Incendie du Reichstag, Berlin, 27 février 1933. Source : akg-images
Lorsqu'on parle de la résistance allemande, il faut d'abord rappeler qu'il ne s'agissait ni d'un seul groupe ni d'un mouvement de masse.
Certes, on y trouve des représentants de toutes les catégories politiques, sociales et religieuses, mais même aujourd'hui - soixante ans après -, il nous est pratiquement impossible d'avancer leur nombre exact.
Les procédures juridiques sont une des principales sources pour obtenir une première estimation. Il s'agit aussi bien de dossiers de l'époque nazie que de ceux de l'après-guerre, lorsque les survivants en RFA et en RDA ont tenté d'obtenir une indemnisation ou la réinstallation dans leurs droits. Mais quel que soit le chiffre avancé - entre 150 000 et 500 000 résistants - leur nombre reste faible par rapport aux 70 millions de personnes que comptait le Reich avant la guerre.
Les premiers touchés par la répression furent notamment les adversaires politiques des nationaux-socialistes. La chasse aux communistes commence dès l'arrivée de Hitler au pouvoir le 30 janvier 1933. Trois semaines plus tard, le 22 février, SA (1) et SS (2) deviennent police auxiliaire en Prusse. Arrêtés en masse un jour après l'incendie du Reichstag à la suite de l'ordonnance du 28 février sur la "protection du peuple et de l'État", les communistes obtiennent quand même 12,2% lors des élections du 8 mars 1933.
Étant donné qu'ils ne sont pas présents lors de la première réunion du nouveau Reichstag, les 43,9% des voix obtenus par le parti national-socialiste (NSDAP) plus les 11,2% pour le Centre (le parti des Catholiques), et les 8% pour les nationaux-démocrates (DNVP) suffisent à Hitler pour faire passer la "loi sur les pleins pouvoirs" à la majorité des deux tiers imposée par la Constitution de la République de Weimar qui reste en vigueur jusqu'en 1945. Les sociaux-démocrates qui avaient obtenu 18,2% lors des élections du 8 mars et ont voté contre la "Loi sur les pleins pouvoirs" sont la prochaine cible.
En mai 1933, le parti crée une direction extérieure, la SOPADE, qui s'installe d'abord à Prague, puis à Londres. Le Centre cesse ses activités politiques après la signature du Concordat d'État entre l'Allemagne de Hitler et le Vatican à Rome le 20 juillet 1933. Une semaine auparavant, le 14 juillet, Hitler déclare le NSDAP parti unique en Allemagne. À partir de cette date, toute forme d'engagement politique en dehors du "mouvement national-socialiste" est illégale et risque d'être sanctionnée immédiatement. Mais, même dans cette situation précaire et difficile pour tous les militants, la gauche n'est pas prête à oublier ses querelles.

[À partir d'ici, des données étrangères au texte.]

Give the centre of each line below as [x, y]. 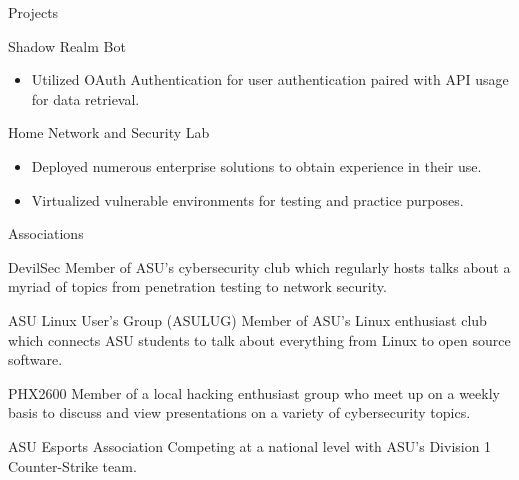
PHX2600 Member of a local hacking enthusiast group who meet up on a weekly [254, 392]
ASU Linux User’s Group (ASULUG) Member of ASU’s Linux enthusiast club [247, 319]
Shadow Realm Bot [67, 45]
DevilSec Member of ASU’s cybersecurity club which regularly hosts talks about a [259, 266]
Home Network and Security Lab [109, 132]
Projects [33, 12]
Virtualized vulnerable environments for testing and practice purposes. [247, 199]
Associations [46, 233]
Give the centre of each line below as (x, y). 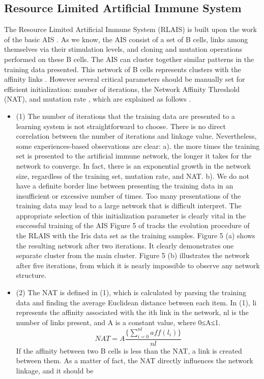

La rivalité entre communistes et sociaux-démocrates permet à la Gestapo de venir vite à bout de leurs organisations clandestines. Le même sort est réservé aux opposants - beaucoup moins nombreux - venant de la droite et du parti du Centre. Ils sont soit arrêtés soit mis à mort lors de "la nuit des longs couteaux", le 30 juin 1934 (Röhm-Putsch). Une partie des protestants s'organisent en octobre 1934 sous forme d'une "Direction provisoire de l'Église confessante (Bekennende Kirche)".
Les propositions de l'émigration allemande restent sans écho.
L'acceptation du régime par la masse des Allemands, le succès de la politique menée par les nationaux-socialistes dans le domaine économique et social aussi bien que dans le domaine de la politique étrangère - retour de la Sarre au Reich en 1935 et annulation successive des stipulations du Traité de Versailles avec la réinstallation du service militaire le 16 mars 1935, signature d'un traité naval avec la Grande-Bretagne le 18 juin 1935 et remilitarisation de la Rhénanie le 7 mars 1936 - mettent les esprits des résistants à rude épreuve.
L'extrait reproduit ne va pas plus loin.